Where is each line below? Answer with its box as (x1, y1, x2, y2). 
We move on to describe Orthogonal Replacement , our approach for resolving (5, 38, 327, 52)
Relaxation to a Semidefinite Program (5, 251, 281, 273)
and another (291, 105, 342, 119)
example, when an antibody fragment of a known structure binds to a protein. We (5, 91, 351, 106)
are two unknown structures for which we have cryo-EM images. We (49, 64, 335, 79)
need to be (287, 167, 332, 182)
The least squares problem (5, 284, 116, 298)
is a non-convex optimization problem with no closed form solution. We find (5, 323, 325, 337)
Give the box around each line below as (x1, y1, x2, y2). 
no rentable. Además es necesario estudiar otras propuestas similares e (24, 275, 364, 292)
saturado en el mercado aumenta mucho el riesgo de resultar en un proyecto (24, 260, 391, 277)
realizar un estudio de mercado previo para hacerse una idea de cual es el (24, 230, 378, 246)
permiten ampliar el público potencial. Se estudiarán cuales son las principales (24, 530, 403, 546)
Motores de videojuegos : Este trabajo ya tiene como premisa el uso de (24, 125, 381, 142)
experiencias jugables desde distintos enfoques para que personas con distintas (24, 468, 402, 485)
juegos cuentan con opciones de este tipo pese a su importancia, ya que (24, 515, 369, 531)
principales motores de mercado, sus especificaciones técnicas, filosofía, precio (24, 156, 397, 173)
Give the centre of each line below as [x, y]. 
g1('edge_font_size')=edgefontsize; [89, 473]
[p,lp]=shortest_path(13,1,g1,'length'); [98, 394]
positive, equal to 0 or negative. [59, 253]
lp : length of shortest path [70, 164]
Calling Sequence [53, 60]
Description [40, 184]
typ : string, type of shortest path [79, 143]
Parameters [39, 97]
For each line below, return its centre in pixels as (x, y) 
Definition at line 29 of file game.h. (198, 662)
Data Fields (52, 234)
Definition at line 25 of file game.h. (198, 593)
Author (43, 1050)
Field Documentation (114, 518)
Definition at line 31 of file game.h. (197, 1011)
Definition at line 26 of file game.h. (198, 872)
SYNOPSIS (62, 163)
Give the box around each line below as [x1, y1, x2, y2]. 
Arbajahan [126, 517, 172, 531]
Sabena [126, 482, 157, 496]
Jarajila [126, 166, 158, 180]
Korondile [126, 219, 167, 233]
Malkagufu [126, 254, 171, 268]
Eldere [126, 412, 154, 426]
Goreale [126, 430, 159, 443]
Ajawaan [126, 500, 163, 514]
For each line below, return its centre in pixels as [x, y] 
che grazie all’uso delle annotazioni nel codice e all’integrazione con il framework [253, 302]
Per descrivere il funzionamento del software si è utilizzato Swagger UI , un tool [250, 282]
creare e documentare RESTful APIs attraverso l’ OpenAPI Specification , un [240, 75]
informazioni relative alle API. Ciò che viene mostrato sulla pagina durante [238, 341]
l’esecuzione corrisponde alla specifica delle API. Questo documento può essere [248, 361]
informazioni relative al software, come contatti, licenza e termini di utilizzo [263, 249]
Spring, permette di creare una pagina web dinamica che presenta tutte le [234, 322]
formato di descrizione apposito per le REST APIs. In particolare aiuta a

——————

# Your instructions
Select the lines in this material that hold the word "problem", leaving none out.

# Answer space
The least squares problem (5, 284, 116, 298)
is a non-convex optimization problem with no closed form solution. We find (5, 323, 325, 337)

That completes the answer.